Нас будет трое - стр. 27
Этому ощущению пустоты вторила и тишина, воцарившаяся в квартире. Гробовая, погребальная, траурная. Неужели это конец?..
Он яростно помотал головой, желая стряхнуть с себя это чувство обреченности, и тут же без сил уткнулся лицом в холодные, задеревеневшие ладони.
Столько лет вместе… столько всего, что их связывало: первые чувства, робкое доверие, нежелание быть друг без друга и дня. Он не мог даже припомнить, когда надолго разлучался с женой: зачастую они даже работали вместе над одним и тем же проектом. А в командировках, когда вынужден был уезжать в другие города, он всегда безумно по ней скучал, ощущая себя без Златы как одинокое судно, потерявшее свои паруса.
Она вросла в него, проникла под самую кожу, текла по его венам. И, наверно, сама даже не понимала, сколь многое для него значила.
И вот теперь - ушла… И все вокруг отныне казалось ему осиротевшим, чуждым, бессмысленным.

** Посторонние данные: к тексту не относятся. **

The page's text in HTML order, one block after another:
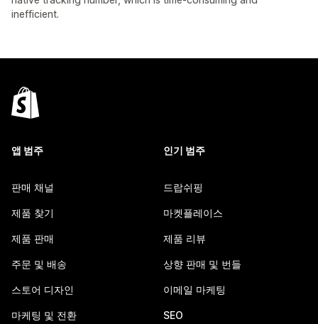
inefficient.
앱 범주
판매 채널
제품 찾기
제품 판매
주문 및 배송
스토어 디자인
마케팅 및 전환
인기 범주
드랍쉬핑
마켓플레이스
제품 리뷰
상향 판매 및 번들
이메일 마케팅
SEO
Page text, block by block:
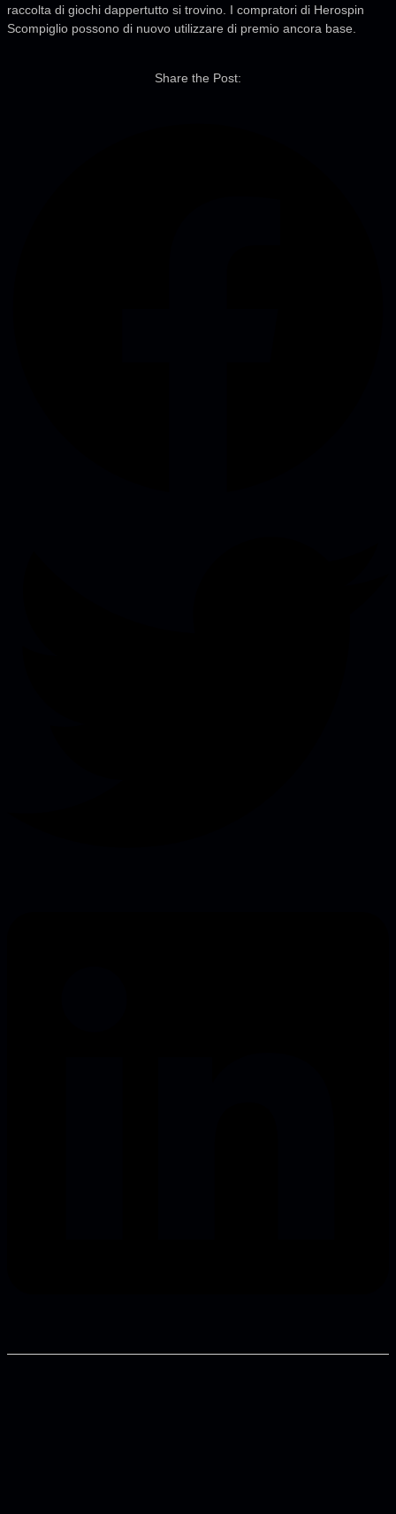
raccolta di giochi dappertutto si trovino. I compratori di Herospin
Scompiglio possono di nuovo utilizzare di premio ancora base.
Share the Post:
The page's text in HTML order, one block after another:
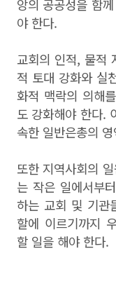
앙의 공공성을 함
야 한다.
교회의 인적, 물적
적 토대 강화와 실
화적 맥락의 의해
도 강화해야 한다.
속한 일반은총의
또한 지역사회의
는 작은 일에서부
하는 교회 및 기관
할에 이르기까지
할 일을 해야 한다.
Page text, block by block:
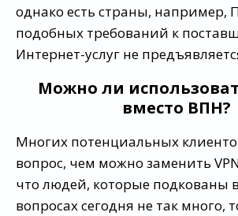
однако есть страны, например,
подобных требований к
Интернет-услуг не
Можно ли
вместо ВПН?
Многих потенциальных
вопрос, чем можно заменить
что людей, которые подкованы
вопросах сегодня не так много,
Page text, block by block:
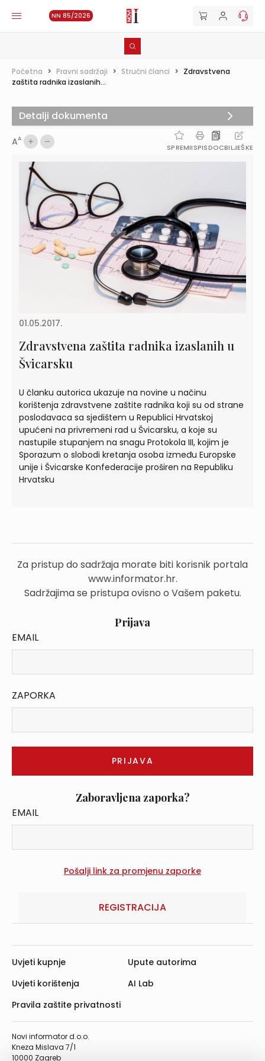
NN 85/2026
Početna > Pravni sadržaji > Stručni članci > Zdravstvena
zaštita radnika izaslanih...
AA
SPREMIISPISDOCBILJEŠKE
01.05.2017.
Zdravstvena zaštita radnika izaslanih u
Švicarsku
U članku autorica ukazuje na novine u načinu
korištenja zdravstvene zaštite radnika koji su od strane
poslodavaca sa sjedištem u Republici Hrvatskoj
upućeni na privremeni rad u Švicarsku, a koje su
nastupile stupanjem na snagu Protokola III, kojim je
Sporazum o slobodi kretanja osoba između Europske
unije i Švicarske Konfederacije proširen na Republiku
Hrvatsku
Za pristup do sadržaja morate biti korisnik portala
www.informator.hr.
Sadržajima se pristupa ovisno o Vašem paketu.
Prijava
EMAIL
ZAPORKA
Zaboravljena zaporka?
EMAIL
REGISTRACIJA
Detalji dokumenta
Novi informator d.o.o.
Kneza Mislava 7/1
10000 Zagreb
Uvjeti kupnje
Uvjeti korištenja
Pravila zaštite privatnosti
Upute autorima
AI Lab
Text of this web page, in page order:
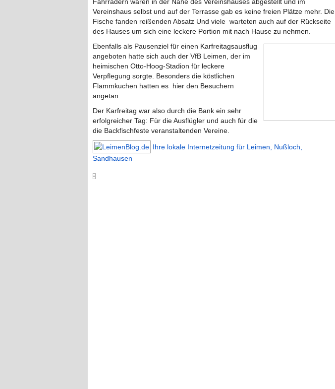
Vereinshaus selbst und auf der Terrasse gab es keine freien Plätze mehr. Die
Fische fanden reißenden Absatz Und viele warteten auch auf der Rückseite
des Hauses um sich eine leckere Portion mit nach Hause zu nehmen.
Ebenfalls als Pausenziel für einen Karfreitagsausflug
angeboten hatte sich auch der VfB Leimen, der im
heimischen Otto-Hoog-Stadion für leckere
Verpflegung sorgte. Besonders die köstlichen
Flammkuchen hatten es hier den Besuchern
angetan.
Der Karfreitag war also durch die Bank ein sehr
erfolgreicher Tag: Für die Ausflügler und auch für die
die Backfischfeste veranstaltenden Vereine.
Ihre lokale Internetzeitung für Leimen, Nußloch,
Sandhausen
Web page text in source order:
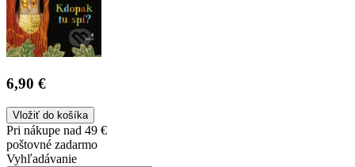
6,90 €
Vložiť do košíka
Pri nákupe nad 49 €
poštovné zadarmo
Vyhľadávanie
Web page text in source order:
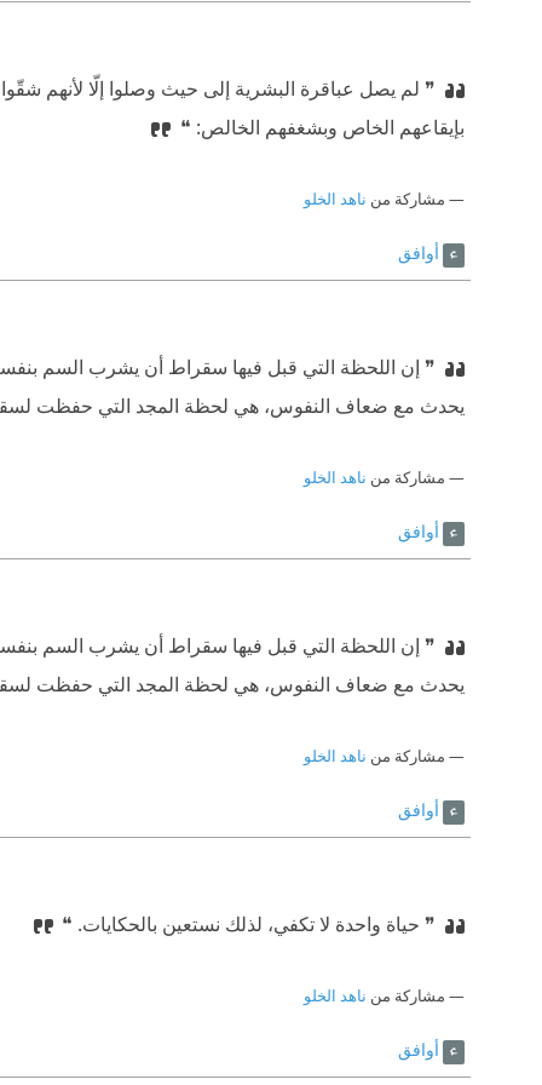
❞ لم يصل عباقرة البشرية إلى حيث وصلوا إلّا لأنهم
بإيقاعهم الخاص وبشغفهم الخالص: ❝
مشاركة من ناهد الخلو
أوافق
❞ إن اللحظة التي قبل فيها سقراط أن يشرب السم
يحدث مع ضعاف النفوس، هي لحظة المجد التي حفظت
مشاركة من ناهد الخلو
أوافق
❞ إن اللحظة التي قبل فيها سقراط أن يشرب السم
يحدث مع ضعاف النفوس، هي لحظة المجد التي حفظت
مشاركة من ناهد الخلو
أوافق
❞ حياة واحدة لا تكفي، لذلك نستعين بالحكايات. ❝
مشاركة من ناهد الخلو
أوافق
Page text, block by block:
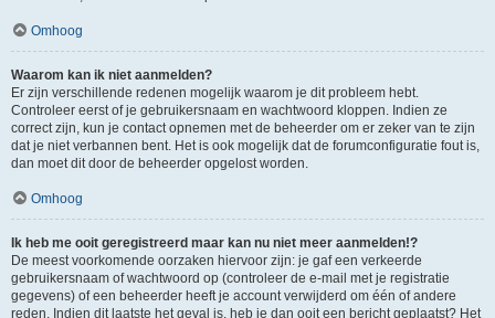
Omhoog
Waarom kan ik niet aanmelden?
Er zijn verschillende redenen mogelijk waarom je dit probleem hebt.
Controleer eerst of je gebruikersnaam en wachtwoord kloppen. Indien ze
correct zijn, kun je contact opnemen met de beheerder om er zeker van te zijn
dat je niet verbannen bent. Het is ook mogelijk dat de forumconfiguratie fout is,
dan moet dit door de beheerder opgelost worden.
Omhoog
Ik heb me ooit geregistreerd maar kan nu niet meer aanmelden!?
De meest voorkomende oorzaken hiervoor zijn: je gaf een verkeerde
gebruikersnaam of wachtwoord op (controleer de e-mail met je registratie
gegevens) of een beheerder heeft je account verwijderd om één of andere
reden. Indien dit laatste het geval is, heb je dan ooit een bericht geplaatst? Het
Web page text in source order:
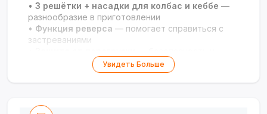
• 3 решётки + насадки для колбас и кеббе —
разнообразие в приготовлении
• Функция реверса — помогает справиться с
застреваниями
долгий срок службы
Компактный дизайн— не занимает много
Надёжный помощник для домашних
Увидеть Больше

Он нуждался в ней сейчас, как никогда. Но именно в этот момент ее рядом и не было.
Как это все могло случиться с ними? Как она могла бросить его? Как он сам смел так с ней поступить?
Мучительно хотелось вернуть назад каждое жестокое, холодное слово, брошенное им в тот вечер. Затолкать обратно себе в глотку, усмирить эгоистичное отчаяние, победить растерянность…

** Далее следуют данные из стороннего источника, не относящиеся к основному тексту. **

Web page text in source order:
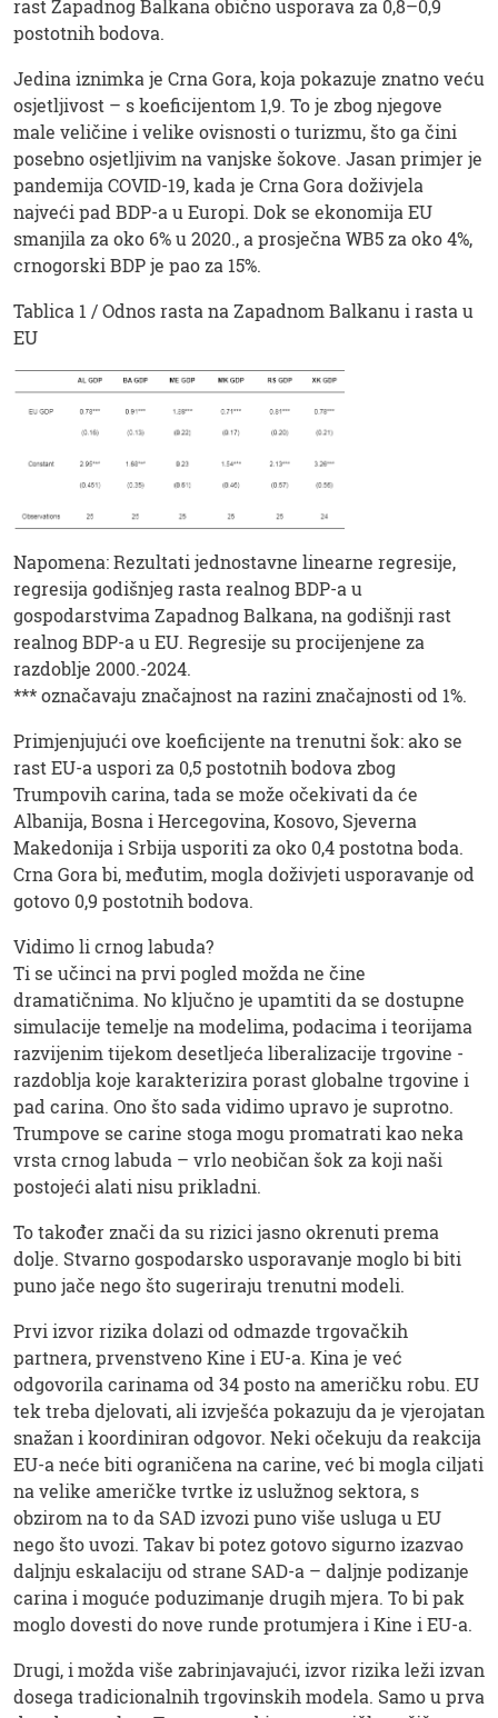
rast Zapadnog Balkana obično usporava za 0,8–0,9
postotnih bodova.
Jedina iznimka je Crna Gora, koja pokazuje znatno veću
osjetljivost – s koeficijentom 1,9. To je zbog njegove
male veličine i velike ovisnosti o turizmu, što ga čini
posebno osjetljivim na vanjske šokove. Jasan primjer je
pandemija COVID-19, kada je Crna Gora doživjela
najveći pad BDP-a u Europi. Dok se ekonomija EU
smanjila za oko 6% u 2020., a prosječna WB5 za oko 4%,
crnogorski BDP je pao za 15%.
Tablica 1 / Odnos rasta na Zapadnom Balkanu i rasta u
EU
Napomena: Rezultati jednostavne linearne regresije,
regresija godišnjeg rasta realnog BDP-a u
gospodarstvima Zapadnog Balkana, na godišnji rast
realnog BDP-a u EU. Regresije su procijenjene za
razdoblje 2000.-2024.
*** označavaju značajnost na razini značajnosti od 1%.
Primjenjujući ove koeficijente na trenutni šok: ako se
rast EU-a uspori za 0,5 postotnih bodova zbog
Trumpovih carina, tada se može očekivati ​​da će
Albanija, Bosna i Hercegovina, Kosovo, Sjeverna
Makedonija i Srbija usporiti za oko 0,4 postotna boda.
Crna Gora bi, međutim, mogla doživjeti usporavanje od
gotovo 0,9 postotnih bodova.
Vidimo li crnog labuda?
Ti se učinci na prvi pogled možda ne čine
dramatičnima. No ključno je upamtiti da se dostupne
simulacije temelje na modelima, podacima i teorijama
razvijenim tijekom desetljeća liberalizacije trgovine -
razdoblja koje karakterizira porast globalne trgovine i
pad carina. Ono što sada vidimo upravo je suprotno.
Trumpove se carine stoga mogu promatrati kao neka
vrsta crnog labuda – vrlo neobičan šok za koji naši
postojeći alati nisu prikladni.
To također znači da su rizici jasno okrenuti prema
dolje. Stvarno gospodarsko usporavanje moglo bi biti
puno jače nego što sugeriraju trenutni modeli.
Prvi izvor rizika dolazi od odmazde trgovačkih
partnera, prvenstveno Kine i EU-a. Kina je već
odgovorila carinama od 34 posto na američku robu. EU
tek treba djelovati, ali izvješća pokazuju da je vjerojatan
snažan i koordiniran odgovor. Neki očekuju da reakcija
EU-a neće biti ograničena na carine, već bi mogla ciljati
na velike američke tvrtke iz uslužnog sektora, s
obzirom na to da SAD izvozi puno više usluga u EU
nego što uvozi. Takav bi potez gotovo sigurno izazvao
daljnju eskalaciju od strane SAD-a – daljnje podizanje
carina i moguće poduzimanje drugih mjera. To bi pak
moglo dovesti do nove runde protumjera i Kine i EU-a.
Drugi, i možda više zabrinjavajući, izvor rizika leži izvan
dosega tradicionalnih trgovinskih modela. Samo u prva
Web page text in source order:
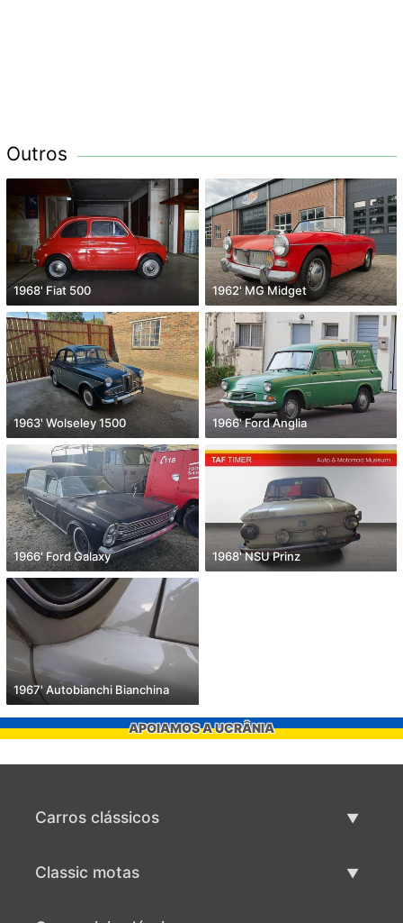
Outros
1968' Fiat 500 1962' MG Midget
1963' Wolseley 1500 1966' Ford Anglia
1966' Ford Galaxy 1968' NSU Prinz
1967' Autobianchi Bianchina
APOIAMOS A UCRÂNIA
Carros clássicos
Classic motas

Но он не сумел. Не нашелся, как солгать, когда она просила ответов. Не приспособился к новой реальности, в которой их теперь должно было стать трое…
Трое… Валера понял вдруг, что Миша так ему ничего и не ответил. И за все это время, что он сам сидел, глядя в одну точку - надломленный, уничтоженный, опустошенный - ребенок так и не издал ни единого звука.
Он поднял глаза на сына. Они потрясенно расширились, когда в ответ Миша подскочил резко со своего места, выбежал из комнаты…
А несколько мгновений спустя стоял перед ним, сжавшись в комочек, и протягивал… тапочки. И походил в этот момент на провинившегося щенка, готового к тому, что хозяин его отругает. Или даже… побьет.
Он вырвал тапочки из рук ребенка, отбросил их прочь, как нечто ядовитое. Почему Миша вел себя так? С чего взял, что Валера на него сердится?
- Ты не должен… так делать, - выдавил из себя хрипло. - Слышишь, Миш?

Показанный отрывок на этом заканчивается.